Your answer should give again, exactly, the lines from the beginning of the entries below through the line containing "Keeping his undefeated". It must contain no pictures.

# # # #

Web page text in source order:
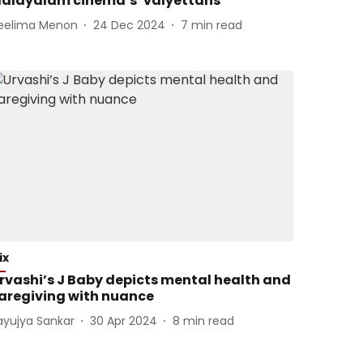
Menon 24 Dec 2024 7 min read
J Baby depicts mental health and
with nuance
Sankar 30 Apr 2024 8 min read
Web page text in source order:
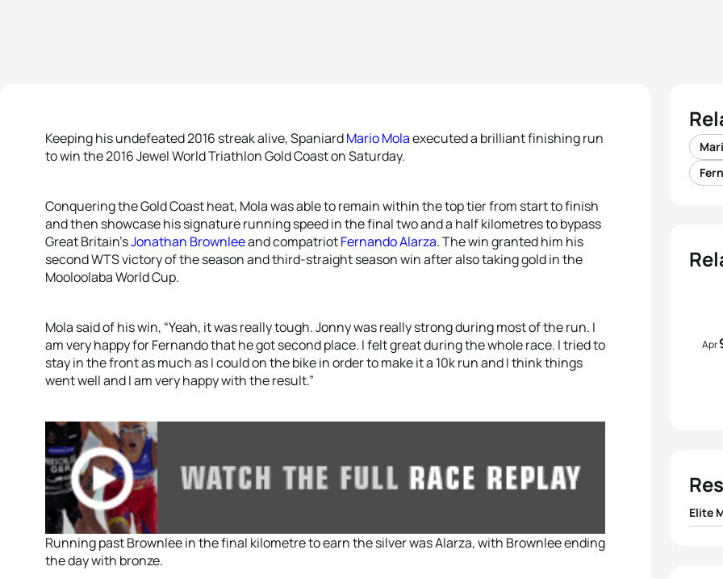
Keeping his undefeated 2016 streak alive, SpaniardMario Molaexecuted a brilliant finishing run
to win the 2016 Jewel World Triathlon Gold Coast on Saturday.
Conquering the Gold Coast heat, Mola was able to remain within the top tier from start to finish
and then showcase his signature running speed in the final two and a half kilometres to bypass
Great Britain’sJonathan Brownleeand compatriotFernando Alarza. The win granted him his
second WTS victory of the season and third-straight season win after also taking gold in the
Mooloolaba World Cup.
Mola said of his win, “Yeah, it was really tough. Jonny was really strong during most of the run. I
am very happy for Fernando that he got second place. I felt great during the whole race. I tried to
stay in the front as much as I could on the bike in order to make it a 10k run and I think things
went well and I am very happy with the result.”
Running past Brownlee in the final kilometre to earn the silver was Alarza, with Brownlee ending
the day with bronze.
Apr
Elite
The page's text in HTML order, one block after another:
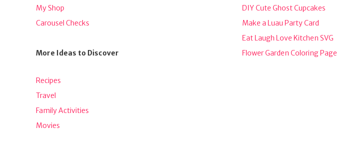
My Shop
Carousel Checks
More Ideas to Discover
Recipes
Travel
Family Activities
Movies
DIY Cute Ghost Cupcakes
Make a Luau Party Card
Eat Laugh Love Kitchen SVG
Flower Garden Coloring Page
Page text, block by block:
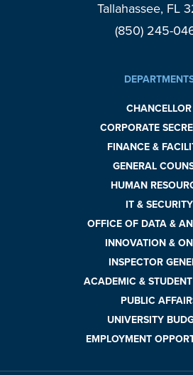
Tallahassee, FL
(850) 245-
CHANCELLOR
CORPORATE
FINANCE &
GENERAL
HUMAN
IT & SECURITY
OFFICE OF DATA &
INNOVATION &
INSPECTOR
ACADEMIC &
PUBLIC
UNIVERSITY
EMPLOYMENT
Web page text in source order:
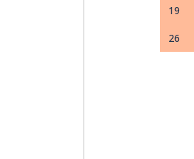
19
26
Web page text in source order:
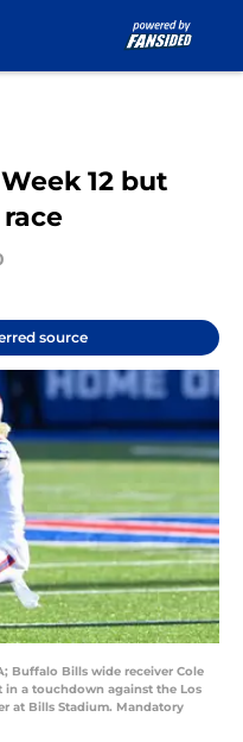
12 but
source
Buffalo Bills wide receiver Cole
in a touchdown against the Los
at Bills Stadium. Mandatory
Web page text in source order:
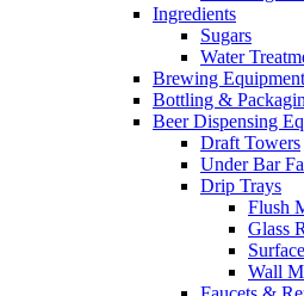
Ingredients
Sugars
Water
Brewing Equipment
Bottling &
Beer Dispensing
Draft Towers
Under Bar
Drip Trays
Flush
Glass
Wall
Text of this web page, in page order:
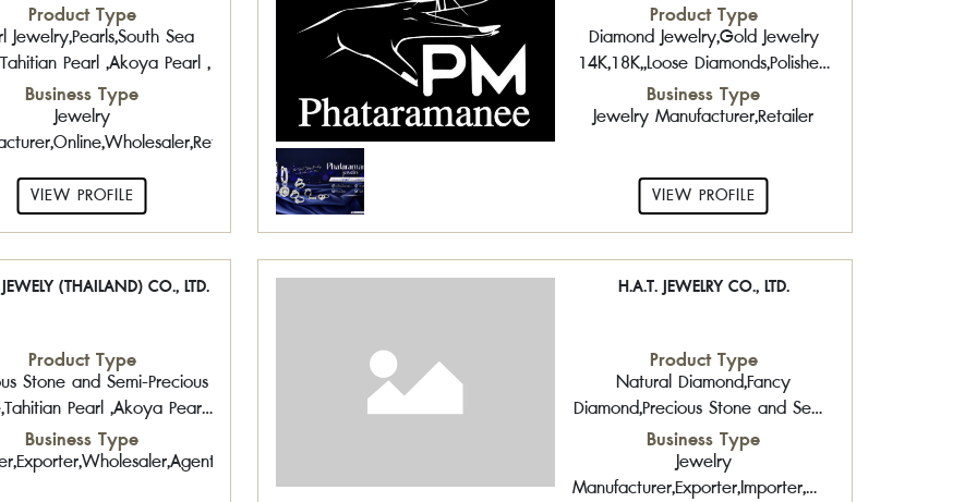
Product Type
Jewelry,Pearls,South Sea
Pearl ,Akoya Pearl ,
Business Type
Jewelry
VIEW PROFILE
Product Type
Diamond Jewelry,Gold Jewelry
14K,18K,,Loose Diamonds,Polished
Diamond,Precious Stone and Semi-
Precious Stone,South Sea Pearls
Business Type
Jewelry Manufacturer,Retailer
VIEW PROFILE
(THAILAND) CO., LTD.
Product Type
Stone and Semi-Precious
Pearl ,Akoya Pearl
Sea Pearls,Fresh Water
Color Stone
Business Type
H.A.T. JEWELRY CO., LTD.
Product Type
Natural Diamond,Fancy
Diamond,Precious Stone and Semi-
Precious Stone,Treated
Gemstones,Pearls,South Sea
Pearls,Gold Jewelry 14K,18K,,Silver
Business Type
Jewelry
Manufacturer,Exporter,Importer,Wholesaler,Logistic
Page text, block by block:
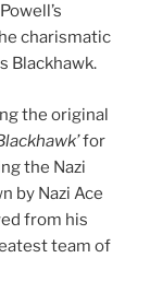
charismatic
Blackhawk.
the original
for
the Nazi
by Nazi Ace
from his
team of
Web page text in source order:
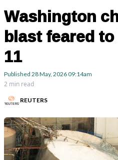
Washington
blast feared
11
Published 28 May, 202609:14am
2 min read
REUTERS
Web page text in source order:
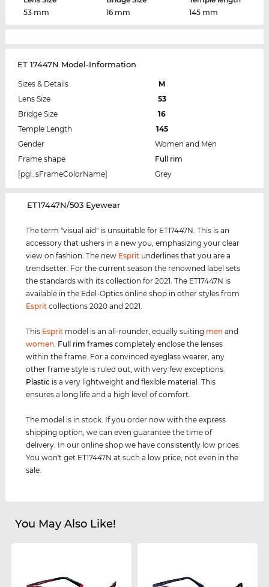
53 mm
16 mm
145 mm
ET 17447N Model-Information
Sizes & Details
M
Lens Size
53
Bridge Size
16
Temple Length
145
Gender
Women and Men
Frame shape
Full rim
[pgl_sFrameColorName]
Grey
‌ET17447N/503 Eyewear
The term "visual aid" is unsuitable for ET17447N. This is an
accessory that ushers in a new you, emphasizing your clear
view on fashion. The new Esprit underlines that you are a
trendsetter. For the current season the renowned label sets
the standards with its collection for 2021. The ET17447N is
available in the Edel-Optics online shop in other styles from
Esprit collections 2020 and 2021.
This Esprit model is an all-rounder, equally suiting men and
women Full rim frames completely enclose the lenses
within the frame. For a convinced eyeglass wearer, any
other frame style is ruled out, with very few exceptions.
Plastic is a very lightweight and flexible material. This
ensures a long life and a high level of comfort.
The model is in stock. If you order now with the express
shipping option, we can even guarantee the time of
delivery. In our online shop we have consistently low prices.
You won't get ET17447N at such a low price, not even in the
sale.
You May Also Like!
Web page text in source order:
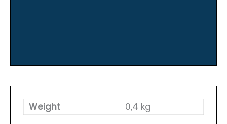
Weight 0,4 kg
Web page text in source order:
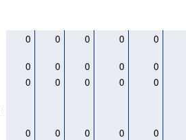
0 0 0 0
0
0 0 0 0
0
0 0 0 0
0
0 0 0 0
0
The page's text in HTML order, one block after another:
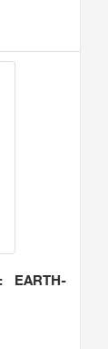
EARTH-
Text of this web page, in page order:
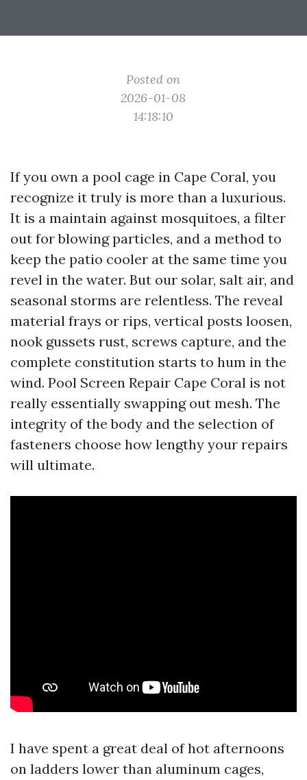
Posted on
2026-01-08
14:18:10
If you own a pool cage in Cape Coral, you
recognize it truly is more than a luxurious.
It is a maintain against mosquitoes, a filter
out for blowing particles, and a method to
keep the patio cooler at the same time you
revel in the water. But our solar, salt air, and
seasonal storms are relentless. The reveal
material frays or rips, vertical posts loosen,
nook gussets rust, screws capture, and the
complete constitution starts to hum in the
wind. Pool Screen Repair Cape Coral is not
really essentially swapping out mesh. The
integrity of the body and the selection of
fasteners choose how lengthy your repairs
will ultimate.
I have spent a great deal of hot afternoons
on ladders lower than aluminum cages,
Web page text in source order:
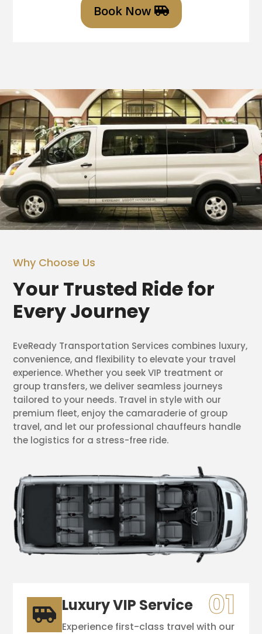
Book Now
Why Choose Us
Your Trusted Ride for
Every Journey
EveReady Transportation Services combines luxury,
convenience, and flexibility to elevate your travel
experience. Whether you seek VIP treatment or
group transfers, we deliver seamless journeys
tailored to your needs. Travel in style with our
premium fleet, enjoy the camaraderie of group
travel, and let our professional chauffeurs handle
the logistics for a stress-free ride.
 Luxury VIP Service
Experience first-class travel with our
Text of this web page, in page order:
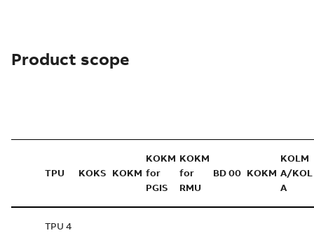
Product scope
TPU KOKS KOKM
KOKM
for
PGIS
KOKM
for
RMU
BD 00 KOKM
KOLM
A/KOL
A
TPU 4
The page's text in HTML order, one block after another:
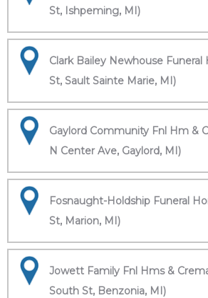
St, Ishpeming, MI)
Clark Bailey Newhouse Funeral
St, Sault Sainte Marie, MI)
Gaylord Community Fnl Hm &
N Center Ave, Gaylord, MI)
Fosnaught-Holdship Funeral
St, Marion, MI)
Jowett Family Fnl Hms &
South St, Benzonia, MI)
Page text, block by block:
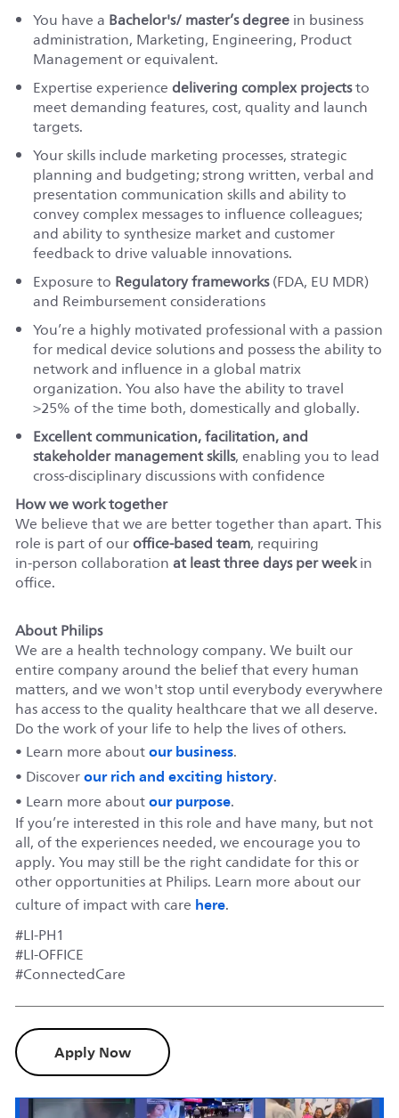
You have a Bachelor's/ master’s degreein business
administration, Marketing, Engineering, Product
Management or equivalent.
Expertise experiencedelivering complex projectsto
meet demanding features, cost, quality and launch
targets.
Your skills include marketing processes, strategic
planning and budgeting; strong written, verbal and
presentation communication skills and ability to
convey complex messages to influence colleagues;
and ability to synthesize market and customer
feedback to drive valuable innovations.
Exposure to Regulatory frameworks(FDA, EU MDR)
and Reimbursement considerations
You’re a highly motivated professional with a passion
for medical device solutions and possess the ability to
network and influence in a global matrix
organization. You also have the ability to travel
>25% of the time both, domestically and globally.
Excellent communication, facilitation, and
stakeholder management skills, enabling you to lead
cross‑disciplinary discussions with confidence
How we work together
We believe that we are better together than apart. This
role is part of ouroffice‑based team, requiring
in‑person collaborationat least three days per weekin
office.
About Philips
We are a health technology company. We built our
entire company around the belief that every human
matters, and we won't stop until everybody everywhere
has access to the quality healthcare that we all deserve.
Do the work of your life to help the lives of others.
• Learn more aboutour business.
• Discoverour rich and exciting history.
• Learn more aboutour purpose.
If you’re interested in this role and have many, but not
all, of the experiences needed, we encourage you to
apply. You may still be the right candidate for this or
other opportunities at Philips. Learn more about our
culture of impact with care here.
#LI-PH1
#LI-OFFICE
#ConnectedCare
Apply Now
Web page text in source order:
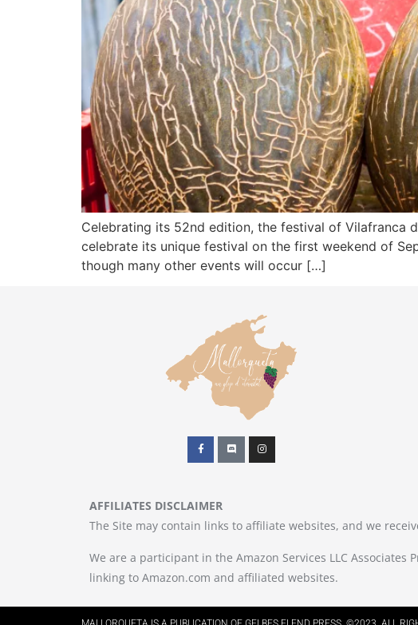
Celebrating its 52nd edition, the festival of Vilafranca
celebrate its unique festival on the first weekend of
though many other events will occur […]
AFFILIATES DISCLAIMER
The Site may contain links to affiliate websites, and we
We are a participant in the Amazon Services LLC
linking to Amazon.com and affiliated websites.
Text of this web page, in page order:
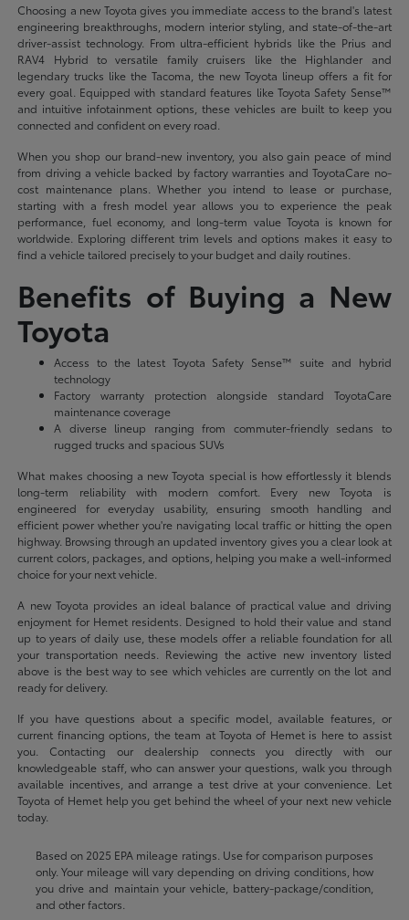
Choosing a new Toyota gives you immediate access to the brand's latest
engineering breakthroughs, modern interior styling, and state-of-the-art
driver-assist technology. From ultra-efficient hybrids like the Prius and
RAV4 Hybrid to versatile family cruisers like the Highlander and
legendary trucks like the Tacoma, the new Toyota lineup offers a fit for
every goal. Equipped with standard features like Toyota Safety Sense™
and intuitive infotainment options, these vehicles are built to keep you
connected and confident on every road.
When you shop our brand-new inventory, you also gain peace of mind
from driving a vehicle backed by factory warranties and ToyotaCare no-
cost maintenance plans. Whether you intend to lease or purchase,
starting with a fresh model year allows you to experience the peak
performance, fuel economy, and long-term value Toyota is known for
worldwide. Exploring different trim levels and options makes it easy to
find a vehicle tailored precisely to your budget and daily routines.
Benefits of Buying a New
Toyota
Access to the latest Toyota Safety Sense™ suite and hybrid
technology
Factory warranty protection alongside standard ToyotaCare
maintenance coverage
A diverse lineup ranging from commuter-friendly sedans to
rugged trucks and spacious SUVs
What makes choosing a new Toyota special is how effortlessly it blends
long-term reliability with modern comfort. Every new Toyota is
engineered for everyday usability, ensuring smooth handling and
efficient power whether you're navigating local traffic or hitting the open
highway. Browsing through an updated inventory gives you a clear look at
current colors, packages, and options, helping you make a well-informed
choice for your next vehicle.
A new Toyota provides an ideal balance of practical value and driving
enjoyment for Hemet residents. Designed to hold their value and stand
up to years of daily use, these models offer a reliable foundation for all
your transportation needs. Reviewing the active new inventory listed
above is the best way to see which vehicles are currently on the lot and
ready for delivery.
If you have questions about a specific model, available features, or
current financing options, the team at Toyota of Hemet is here to assist
you. Contacting our dealership connects you directly with our
knowledgeable staff, who can answer your questions, walk you through
available incentives, and arrange a test drive at your convenience. Let
Toyota of Hemet help you get behind the wheel of your next new vehicle
today.
Based on 2025 EPA mileage ratings. Use for comparison purposes
only. Your mileage will vary depending on driving conditions, how
you drive and maintain your vehicle, battery-package/condition,
and other factors.
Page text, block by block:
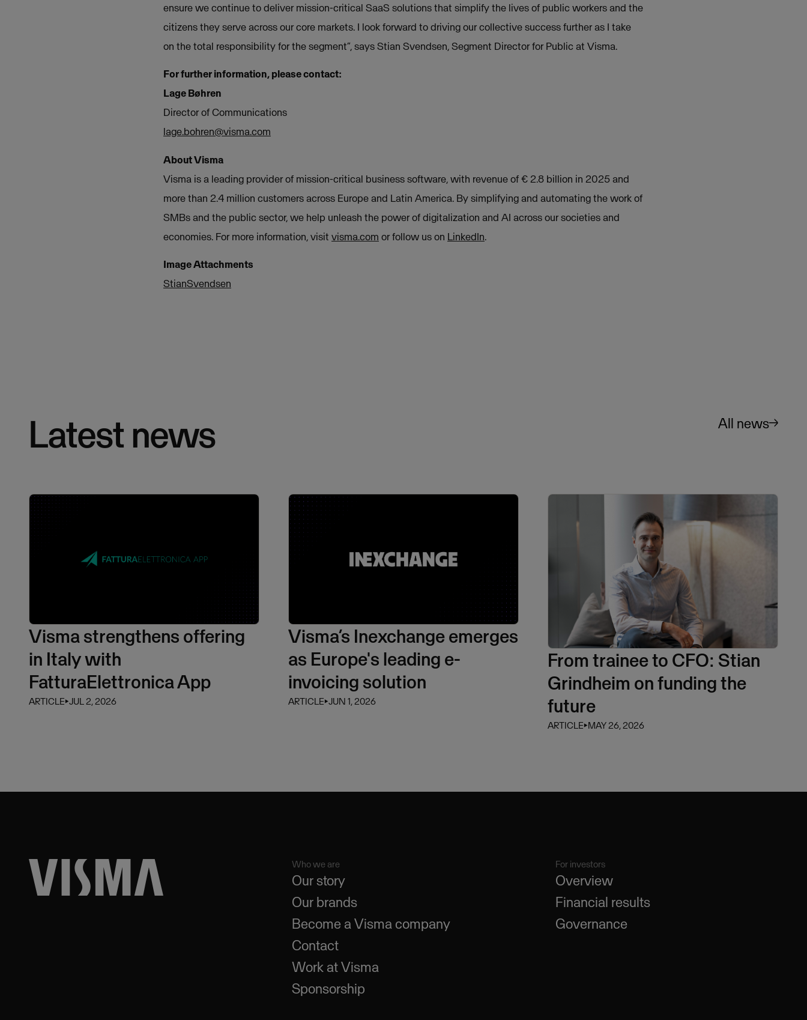
ensure we continue to deliver mission-critical SaaS solutions that simplify the lives of public workers and the
citizens they serve across our core markets. I look forward to driving our collective success further as I take
on the total responsibility for the segment”, says Stian Svendsen, Segment Director for Public at Visma.
For further information, please contact:
Lage Bøhren
Director of Communications
lage.bohren@visma.com
About Visma
Visma is a leading provider of mission-critical business software, with revenue of € 2.8 billion in 2025 and
more than 2.4 million customers across Europe and Latin America. By simplifying and automating the work of
SMBs and the public sector, we help unleash the power of digitalization and AI across our societies and
economies. For more information, visit visma.com or follow us on LinkedIn.
Image Attachments
StianSvendsen
Latest news All news
Visma strengthens offering
in Italy with
FatturaElettronica App
ARTICLE⏵JUL 2, 2026
Visma’s Inexchange emerges
as Europe's leading e-
invoicing solution
ARTICLE⏵JUN 1, 2026
From trainee to CFO: Stian
Grindheim on funding the
future
ARTICLE⏵MAY 26, 2026
Who we are
Our story
Our brands
Become a Visma company
Contact
Work at Visma
Sponsorship
For investors
Overview
Financial results
Governance
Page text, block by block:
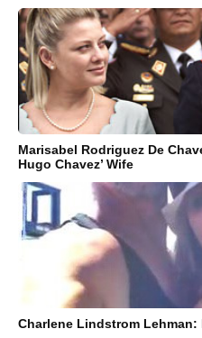
Marisabel Rodriguez De
Hugo Chavez’ Wife
Charlene Lindstrom Lehman:
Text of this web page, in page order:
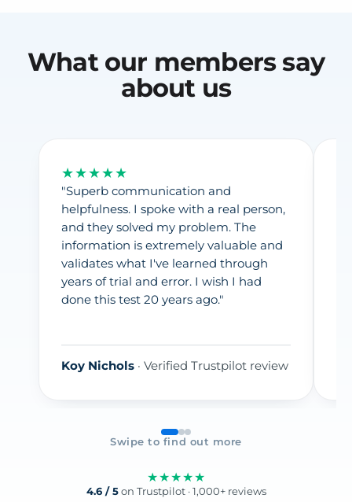
What our members say
about us
★★★★★
"Superb communication and
helpfulness. I spoke with a real person,
and they solved my problem. The
information is extremely valuable and
validates what I've learned through
years of trial and error. I wish I had
done this test 20 years ago."
Koy Nichols· Verified Trustpilot review
Swipe to find out more
★★★★★
4.6 / 5on Trustpilot · 1,000+ reviews
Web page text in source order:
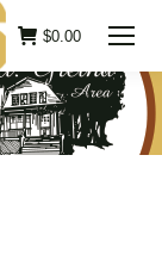
$0.00

# # # #

EXERCISE SOLUTION →
Web page text in source order:
Menon 24 Dec 2024 7 min read
J Baby depicts mental health and
with nuance
Sankar 30 Apr 2024 8 min read
Web page text in source order:
Keeping his undefeated 2016 streak alive, SpaniardMario Molaexecuted a brilliant finishing run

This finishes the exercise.